_TASK REQUIREMENTS_.
From the entries below, return only the lines starting at the one that contains "SendWindowMessage (15, 324, 122, 338)" and ending at the one that contains "associated parameters to", exactly as they stand.
### DATA FOR ANALYSIS
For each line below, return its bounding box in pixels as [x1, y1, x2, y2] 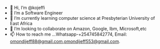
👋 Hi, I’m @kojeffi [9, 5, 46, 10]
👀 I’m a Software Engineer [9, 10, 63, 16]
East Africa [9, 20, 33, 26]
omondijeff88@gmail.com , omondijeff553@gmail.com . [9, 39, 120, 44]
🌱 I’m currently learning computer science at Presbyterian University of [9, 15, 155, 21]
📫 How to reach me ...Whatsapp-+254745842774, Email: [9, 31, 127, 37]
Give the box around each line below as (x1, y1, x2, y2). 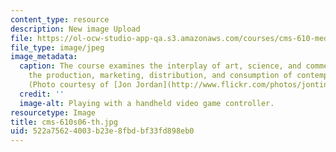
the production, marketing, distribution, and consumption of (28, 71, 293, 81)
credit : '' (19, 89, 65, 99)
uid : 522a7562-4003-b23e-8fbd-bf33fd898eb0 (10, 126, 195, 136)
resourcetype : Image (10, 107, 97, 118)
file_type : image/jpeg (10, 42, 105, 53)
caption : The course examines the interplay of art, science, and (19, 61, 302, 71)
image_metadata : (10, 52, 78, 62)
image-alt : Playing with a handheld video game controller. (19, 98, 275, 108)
######
### DATA FOR ANALYSIS
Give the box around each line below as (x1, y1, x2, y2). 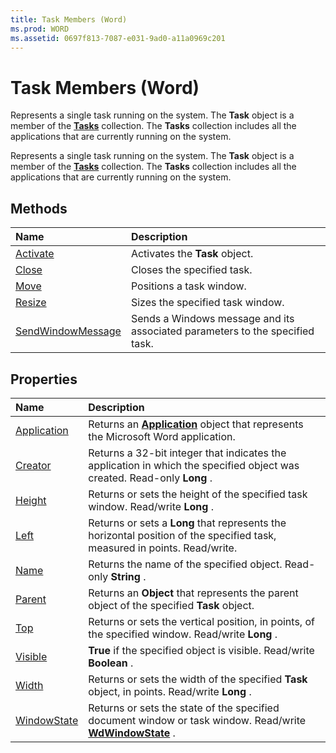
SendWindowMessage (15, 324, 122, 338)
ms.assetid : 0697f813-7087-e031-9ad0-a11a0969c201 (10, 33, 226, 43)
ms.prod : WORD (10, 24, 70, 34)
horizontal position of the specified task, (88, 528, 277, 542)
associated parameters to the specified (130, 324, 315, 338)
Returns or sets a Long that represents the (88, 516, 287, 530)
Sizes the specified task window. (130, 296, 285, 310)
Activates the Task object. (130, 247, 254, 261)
######
_EXERCISE ANSWER_.
SendWindowMessage (15, 324, 122, 338)
ms.assetid : 0697f813-7087-e031-9ad0-a11a0969c201 (10, 33, 226, 43)
ms.prod : WORD (10, 24, 70, 34)
horizontal position of the specified task, (88, 528, 277, 542)
associated parameters to the specified (130, 324, 315, 338)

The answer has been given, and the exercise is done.